### TO DO
An exact transcript is required of the lines below, from the one containing "The Python implementation" through the very last; leave every picture out of it.

### DATA TO USE
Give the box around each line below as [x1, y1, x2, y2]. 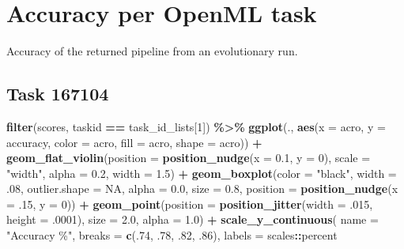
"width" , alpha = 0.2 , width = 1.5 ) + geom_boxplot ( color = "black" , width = [6, 164, 397, 181]
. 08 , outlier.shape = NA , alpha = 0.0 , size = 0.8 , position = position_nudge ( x [6, 180, 398, 197]
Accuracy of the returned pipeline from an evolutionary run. [6, 43, 298, 59]
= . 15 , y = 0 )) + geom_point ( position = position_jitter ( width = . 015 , [6, 195, 373, 212]
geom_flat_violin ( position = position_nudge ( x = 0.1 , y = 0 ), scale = [6, 149, 371, 166]
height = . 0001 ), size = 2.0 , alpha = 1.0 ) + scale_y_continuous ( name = [6, 211, 379, 228]
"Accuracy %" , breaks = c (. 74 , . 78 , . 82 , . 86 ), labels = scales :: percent [6, 227, 338, 243]
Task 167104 [6, 81, 109, 106]
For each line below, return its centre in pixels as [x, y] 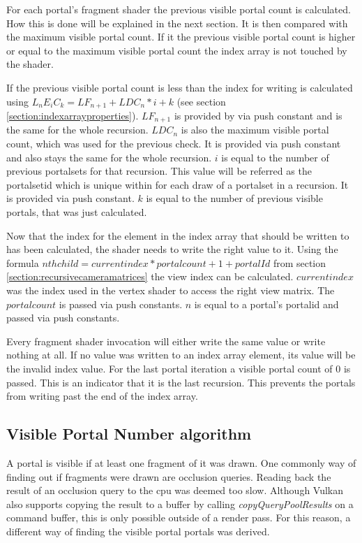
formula [23, 262]
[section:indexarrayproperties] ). [73, 116]
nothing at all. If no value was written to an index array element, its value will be [181, 355]
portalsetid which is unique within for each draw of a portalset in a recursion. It [178, 184]
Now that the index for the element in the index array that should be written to [178, 235]
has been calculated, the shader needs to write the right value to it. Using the [172, 249]
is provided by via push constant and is [258, 116]
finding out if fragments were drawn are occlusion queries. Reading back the [169, 476]
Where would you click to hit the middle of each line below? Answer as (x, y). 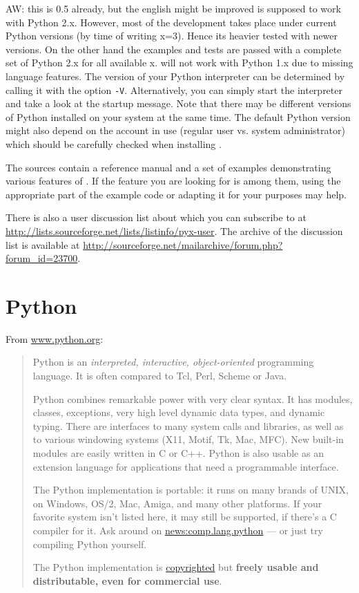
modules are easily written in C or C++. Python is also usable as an (178, 453)
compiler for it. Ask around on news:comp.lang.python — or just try (178, 530)
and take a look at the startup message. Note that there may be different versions (178, 103)
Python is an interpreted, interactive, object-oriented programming (173, 362)
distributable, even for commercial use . (127, 580)
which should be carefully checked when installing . (114, 144)
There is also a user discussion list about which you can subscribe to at (156, 217)
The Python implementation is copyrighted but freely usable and (176, 567)
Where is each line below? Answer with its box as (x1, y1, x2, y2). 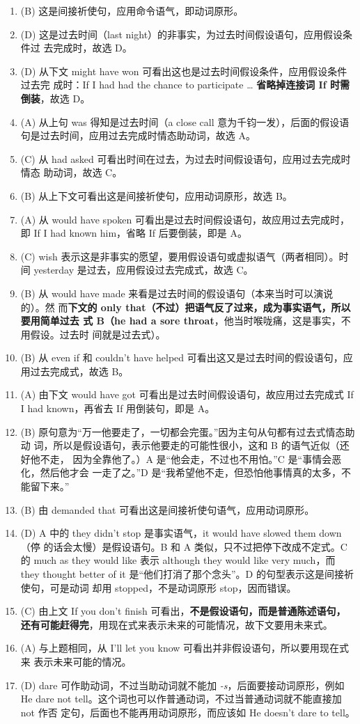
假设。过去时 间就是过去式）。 (30, 326, 166, 341)
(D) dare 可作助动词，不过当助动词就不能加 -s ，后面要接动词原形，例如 (20, 677, 345, 692)
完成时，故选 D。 (53, 40, 132, 55)
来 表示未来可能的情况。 (20, 654, 132, 668)
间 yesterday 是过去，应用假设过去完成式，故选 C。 (20, 262, 253, 277)
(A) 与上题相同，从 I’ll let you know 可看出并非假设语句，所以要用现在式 (20, 640, 350, 655)
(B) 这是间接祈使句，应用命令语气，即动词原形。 (20, 3, 244, 17)
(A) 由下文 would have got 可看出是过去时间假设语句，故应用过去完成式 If (20, 387, 354, 402)

### FINAL ANSWER
The Python implementation is copyrighted but freely usable and (176, 567)
Where is each line below? Answer with its box as (x1, y1, x2, y2). 
假设。过去时 间就是过去式）。 (30, 326, 166, 341)
(D) dare 可作助动词，不过当助动词就不能加 -s ，后面要接动词原形，例如 (20, 677, 345, 692)
完成时，故选 D。 (53, 40, 132, 55)
来 表示未来可能的情况。 (20, 654, 132, 668)
间 yesterday 是过去，应用假设过去完成式，故选 C。 (20, 262, 253, 277)
(A) 与上题相同，从 I’ll let you know 可看出并非假设语句，所以要用现在式 (20, 640, 350, 655)
(B) 这是间接祈使句，应用命令语气，即动词原形。 (20, 3, 244, 17)
(A) 由下文 would have got 可看出是过去时间假设语句，故应用过去完成式 If (20, 387, 354, 402)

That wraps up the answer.